“Are you ready?” Betsy asked me in the morning as we readied the theater. It was thirty minutes before the second performance of our class’s theatrical adaptation of Flying Solo by Ralph Fletcher, and today, not only were the students’ parents coming, but so was Ralph, himself!
“Ready! And nervous!” I spat out. We still needed the videographer to come to check the new prop placement, and he wasn’t replying to my texts.
“Tranquila,” Betsy said. “Enjoy this!”
And despite a little tech hiccup right before we let parents in, I did.
I managed the changing of the digital backdrops and the sound effects, preparing to give cues if students needed, but mostly, I just enjoyed the show. Ralph and Ana sat to my right, and I kept warming at his audible reactions:
“Wow, she’s good.”
“Huh!”
“That’s pretty clever.”
When E as Mr. Peacock introduced him, and he stepped up to take his line (the line he wrote), the audience applauded loudly. Ralph! Here! A storyteller that inspires!

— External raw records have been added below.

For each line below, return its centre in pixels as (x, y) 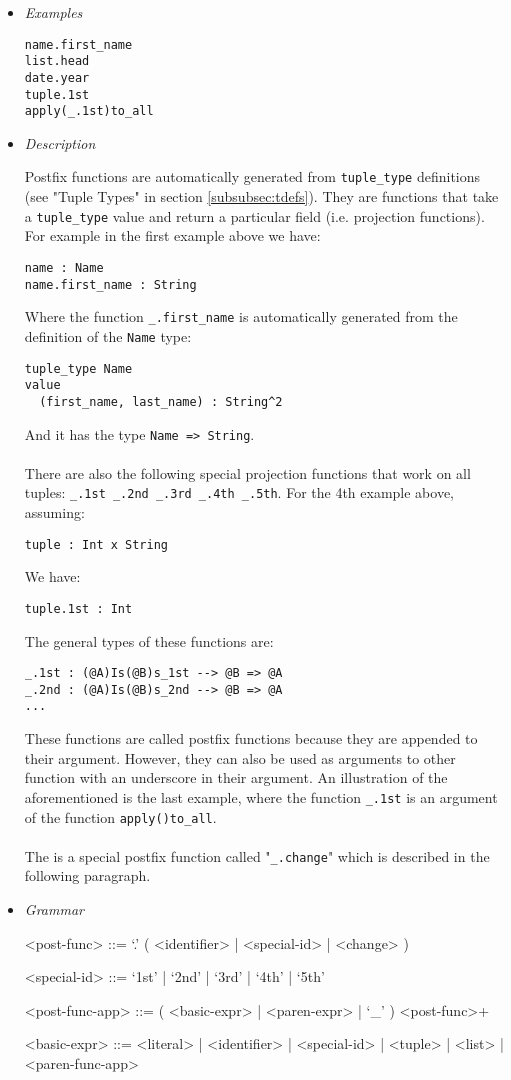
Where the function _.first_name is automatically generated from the (241, 316)
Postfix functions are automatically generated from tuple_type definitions (252, 176)
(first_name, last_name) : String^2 (161, 401)
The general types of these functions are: (149, 640)
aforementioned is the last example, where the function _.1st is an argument (261, 796)
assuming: (54, 512)
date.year (57, 77)
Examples (53, 12)

The rest of the day was a whirlwind of professional learning sessions with him, organized by Ana. My brain buzzed with ideas, my pen moving rapidly to catch all of the wonderful things he had to say.
One has stuck with me all afternoon into evening.
Ralph says, many students think revision is to fix a piece of writing that’s broken. He sees revision as a way to honor a piece that’s good, a piece that means something to you.
Flying Solo meant something to us. We went through more than seven revisions of the adapted script, honing it each time, whittling away, adding, molding, sculpting a dynamic play that could truly capture the magic we felt with the first read. And I think we honored that original magic today.
I’m exhausted, and ready (in a way) to get back to our regular schedule without rehearsals. But mostly, I’m grateful.
Thank you, Ralph. Thank you for writing this book and all the others. Thank you for giving us permission to adapt it into a play. And thank you for coming to see it, for meeting our students. The smiles on their faces meant so much.